## Exercise description
The answer must be an exact copy of the lines from the one containing "Next article" through the last line of the records, with the pictures left out.

## Material provided
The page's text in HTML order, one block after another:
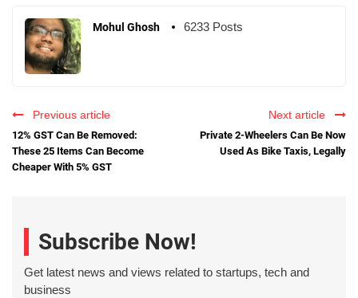
Mohul Ghosh 6233 Posts
Previous article
12% GST Can Be Removed:
These 25 Items Can Become
Cheaper With 5% GST
Next article
Private 2-Wheelers Can Be Now
Used As Bike Taxis, Legally
Subscribe Now!
Get latest news and views related to startups, tech and
business
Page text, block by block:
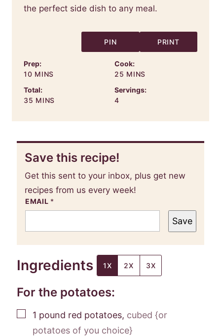
the perfect side dish to any meal.
PIN PRINT
Prep:
10MINUTES
MINS
Cook:
25 MINUTES
MINS
Total:
35 MINUTES
MINS
Servings:
4
Save this recipe!
Get this sent to your inbox, plus get new
recipes from us every week!
EMAIL *
Save
Ingredients 1X 2X 3X
For the potatoes:
▢
1 pound red potatoes, cubed {or
potatoes of you choice}
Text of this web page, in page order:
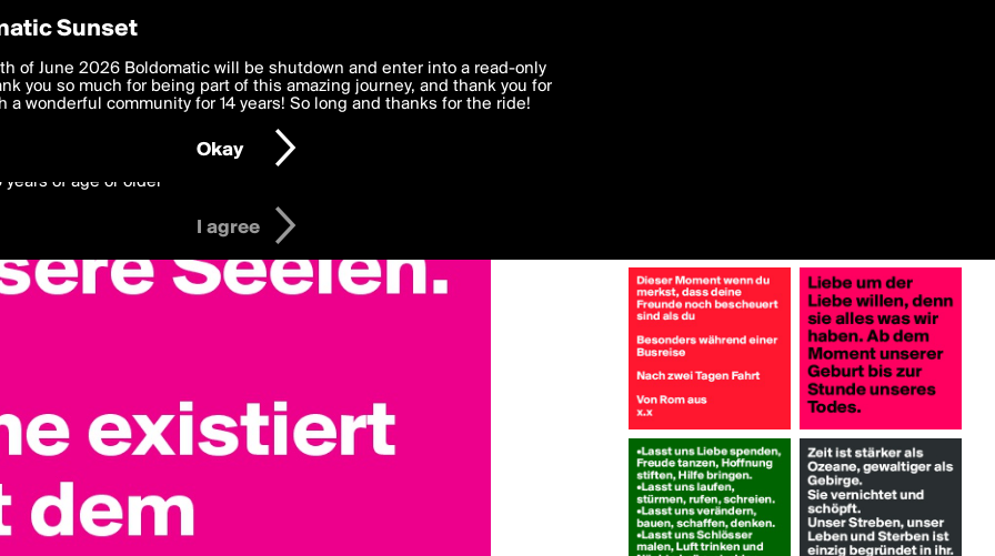
Preferences
deliver the best, most functional, experience to you. By clicking 'I agree'
to theTerms of Use and settings below. Your personal data is processed in
with thePrivacy Policyand GDPR Law.
years of age or older
I agree
Sunset
of June 2026 Boldomatic will be shutdown and enter into a read-only
you so much for being part of this amazing journey, and thank you for
a wonderful community for 14 years! So long and thanks for the ride!
Okay

## Task response
Next article
Private 2-Wheelers Can Be Now
Used As Bike Taxis, Legally
Subscribe Now!
Get latest news and views related to startups, tech and
business
Page text, block by block:
the perfect side dish to any meal.
PIN PRINT
Prep:
10MINUTES
MINS
Cook:
25 MINUTES
MINS
Total:
35 MINUTES
MINS
Servings:
4
Save this recipe!
Get this sent to your inbox, plus get new
recipes from us every week!
EMAIL *
Save
Ingredients 1X 2X 3X
For the potatoes:
▢
1 pound red potatoes, cubed {or
potatoes of you choice}
Text of this web page, in page order:
Preferences
deliver the best, most functional, experience to you. By clicking 'I agree'
to theTerms of Use and settings below. Your personal data is processed in
with thePrivacy Policyand GDPR Law.
years of age or older
I agree
Sunset
of June 2026 Boldomatic will be shutdown and enter into a read-only
you so much for being part of this amazing journey, and thank you for
a wonderful community for 14 years! So long and thanks for the ride!
Okay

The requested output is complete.